▶ [Prompt]: Every line below that has the word "estate" counts once; report how many lines that makes, with no other words.

▶ [Records shown]:
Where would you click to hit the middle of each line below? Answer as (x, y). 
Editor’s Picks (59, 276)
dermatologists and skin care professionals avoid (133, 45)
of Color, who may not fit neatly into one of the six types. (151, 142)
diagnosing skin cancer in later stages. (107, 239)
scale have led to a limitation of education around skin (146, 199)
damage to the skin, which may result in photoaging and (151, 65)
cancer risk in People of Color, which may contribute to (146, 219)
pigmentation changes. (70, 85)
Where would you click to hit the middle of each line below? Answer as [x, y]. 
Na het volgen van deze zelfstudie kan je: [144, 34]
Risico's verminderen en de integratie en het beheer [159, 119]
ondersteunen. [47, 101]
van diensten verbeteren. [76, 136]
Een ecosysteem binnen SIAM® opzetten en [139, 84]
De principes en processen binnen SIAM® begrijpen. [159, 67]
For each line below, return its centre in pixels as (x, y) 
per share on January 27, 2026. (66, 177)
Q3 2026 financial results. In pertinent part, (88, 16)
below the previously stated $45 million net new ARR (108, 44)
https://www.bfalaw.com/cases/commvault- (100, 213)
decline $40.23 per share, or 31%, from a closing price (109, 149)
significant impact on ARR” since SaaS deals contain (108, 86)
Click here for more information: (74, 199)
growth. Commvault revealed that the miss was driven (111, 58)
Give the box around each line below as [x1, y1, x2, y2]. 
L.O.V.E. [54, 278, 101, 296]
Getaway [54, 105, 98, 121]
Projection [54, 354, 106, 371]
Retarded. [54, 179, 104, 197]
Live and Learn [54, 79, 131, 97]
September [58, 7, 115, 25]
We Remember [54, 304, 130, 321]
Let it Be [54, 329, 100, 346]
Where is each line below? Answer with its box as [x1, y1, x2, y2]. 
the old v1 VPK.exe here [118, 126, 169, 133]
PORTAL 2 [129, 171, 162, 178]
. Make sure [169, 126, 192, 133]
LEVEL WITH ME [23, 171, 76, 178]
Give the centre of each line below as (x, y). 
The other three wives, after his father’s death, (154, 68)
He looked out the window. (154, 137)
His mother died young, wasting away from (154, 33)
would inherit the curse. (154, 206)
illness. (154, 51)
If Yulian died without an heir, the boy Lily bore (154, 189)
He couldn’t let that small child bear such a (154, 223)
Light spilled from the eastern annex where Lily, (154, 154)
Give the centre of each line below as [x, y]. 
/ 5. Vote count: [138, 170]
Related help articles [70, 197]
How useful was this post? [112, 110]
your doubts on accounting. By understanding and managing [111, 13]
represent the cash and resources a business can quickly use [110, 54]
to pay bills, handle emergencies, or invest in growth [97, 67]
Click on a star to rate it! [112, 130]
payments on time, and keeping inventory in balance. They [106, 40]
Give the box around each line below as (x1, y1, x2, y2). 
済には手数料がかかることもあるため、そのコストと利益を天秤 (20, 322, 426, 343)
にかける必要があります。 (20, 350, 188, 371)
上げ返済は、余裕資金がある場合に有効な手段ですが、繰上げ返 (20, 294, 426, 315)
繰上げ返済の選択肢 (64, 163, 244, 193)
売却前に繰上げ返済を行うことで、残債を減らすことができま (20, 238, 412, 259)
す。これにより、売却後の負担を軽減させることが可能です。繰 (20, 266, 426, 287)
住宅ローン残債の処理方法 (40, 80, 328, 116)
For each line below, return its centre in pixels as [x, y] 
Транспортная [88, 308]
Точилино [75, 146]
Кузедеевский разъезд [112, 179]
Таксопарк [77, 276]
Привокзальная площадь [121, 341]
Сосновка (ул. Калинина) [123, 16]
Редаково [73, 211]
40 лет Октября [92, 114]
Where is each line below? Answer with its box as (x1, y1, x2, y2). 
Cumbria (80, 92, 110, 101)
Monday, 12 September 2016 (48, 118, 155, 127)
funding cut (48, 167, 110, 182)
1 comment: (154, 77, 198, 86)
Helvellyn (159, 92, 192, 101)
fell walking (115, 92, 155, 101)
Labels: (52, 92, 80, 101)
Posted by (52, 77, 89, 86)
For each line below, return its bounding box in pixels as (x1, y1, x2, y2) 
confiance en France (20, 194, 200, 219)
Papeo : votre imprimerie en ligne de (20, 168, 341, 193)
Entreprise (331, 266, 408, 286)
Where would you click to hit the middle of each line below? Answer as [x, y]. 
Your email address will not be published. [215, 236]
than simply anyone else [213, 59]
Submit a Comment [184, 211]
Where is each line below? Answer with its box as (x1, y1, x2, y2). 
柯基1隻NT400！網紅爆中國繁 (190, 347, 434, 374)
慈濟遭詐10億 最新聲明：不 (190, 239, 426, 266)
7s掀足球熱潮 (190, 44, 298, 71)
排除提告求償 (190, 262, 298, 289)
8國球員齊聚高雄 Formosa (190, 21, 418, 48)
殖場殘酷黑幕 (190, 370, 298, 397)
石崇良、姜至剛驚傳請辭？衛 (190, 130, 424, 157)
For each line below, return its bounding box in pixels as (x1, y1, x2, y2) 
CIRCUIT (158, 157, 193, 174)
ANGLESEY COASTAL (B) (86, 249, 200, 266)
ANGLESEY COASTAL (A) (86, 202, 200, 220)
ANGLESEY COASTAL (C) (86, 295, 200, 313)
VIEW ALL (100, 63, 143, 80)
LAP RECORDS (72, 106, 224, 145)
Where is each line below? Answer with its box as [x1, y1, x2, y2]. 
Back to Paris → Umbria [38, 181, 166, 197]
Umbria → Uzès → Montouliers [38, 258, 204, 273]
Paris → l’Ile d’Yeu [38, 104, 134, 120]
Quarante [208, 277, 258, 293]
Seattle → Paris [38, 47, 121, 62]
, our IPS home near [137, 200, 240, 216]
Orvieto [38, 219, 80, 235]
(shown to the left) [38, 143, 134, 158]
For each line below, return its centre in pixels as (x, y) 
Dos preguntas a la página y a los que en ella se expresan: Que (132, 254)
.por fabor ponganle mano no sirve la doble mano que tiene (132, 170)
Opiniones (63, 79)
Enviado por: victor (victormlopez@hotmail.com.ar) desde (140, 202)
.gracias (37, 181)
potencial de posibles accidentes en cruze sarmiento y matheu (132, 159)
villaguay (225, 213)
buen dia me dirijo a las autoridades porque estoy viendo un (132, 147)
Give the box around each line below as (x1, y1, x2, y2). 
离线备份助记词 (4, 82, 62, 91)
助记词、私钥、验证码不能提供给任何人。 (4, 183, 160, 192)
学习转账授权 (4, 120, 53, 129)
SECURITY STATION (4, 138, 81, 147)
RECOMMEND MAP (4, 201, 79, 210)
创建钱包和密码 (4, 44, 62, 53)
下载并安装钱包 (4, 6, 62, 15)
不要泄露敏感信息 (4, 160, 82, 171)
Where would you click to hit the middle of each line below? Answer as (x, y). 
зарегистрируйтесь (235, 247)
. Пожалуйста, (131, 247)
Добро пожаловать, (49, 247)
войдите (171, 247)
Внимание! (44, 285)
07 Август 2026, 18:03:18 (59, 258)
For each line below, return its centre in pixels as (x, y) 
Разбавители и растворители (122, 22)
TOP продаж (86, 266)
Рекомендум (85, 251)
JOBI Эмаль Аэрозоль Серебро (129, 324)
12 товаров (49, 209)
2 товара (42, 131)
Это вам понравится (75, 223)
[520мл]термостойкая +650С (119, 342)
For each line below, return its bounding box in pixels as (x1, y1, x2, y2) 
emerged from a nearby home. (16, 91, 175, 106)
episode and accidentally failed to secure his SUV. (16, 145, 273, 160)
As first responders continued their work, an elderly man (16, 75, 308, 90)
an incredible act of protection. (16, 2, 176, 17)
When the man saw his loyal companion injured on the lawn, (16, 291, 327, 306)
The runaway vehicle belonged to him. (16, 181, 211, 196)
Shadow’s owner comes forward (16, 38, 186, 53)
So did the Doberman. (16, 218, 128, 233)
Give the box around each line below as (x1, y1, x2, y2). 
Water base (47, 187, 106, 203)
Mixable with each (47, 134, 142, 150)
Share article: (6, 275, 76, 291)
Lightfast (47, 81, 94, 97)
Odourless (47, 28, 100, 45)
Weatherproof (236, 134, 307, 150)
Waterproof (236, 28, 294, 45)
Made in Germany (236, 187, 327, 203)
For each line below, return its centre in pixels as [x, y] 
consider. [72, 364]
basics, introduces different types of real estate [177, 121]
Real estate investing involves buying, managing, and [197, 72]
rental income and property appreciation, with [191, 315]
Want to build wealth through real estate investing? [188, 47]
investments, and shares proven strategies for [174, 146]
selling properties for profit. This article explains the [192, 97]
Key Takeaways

▶ [Written solution]: 3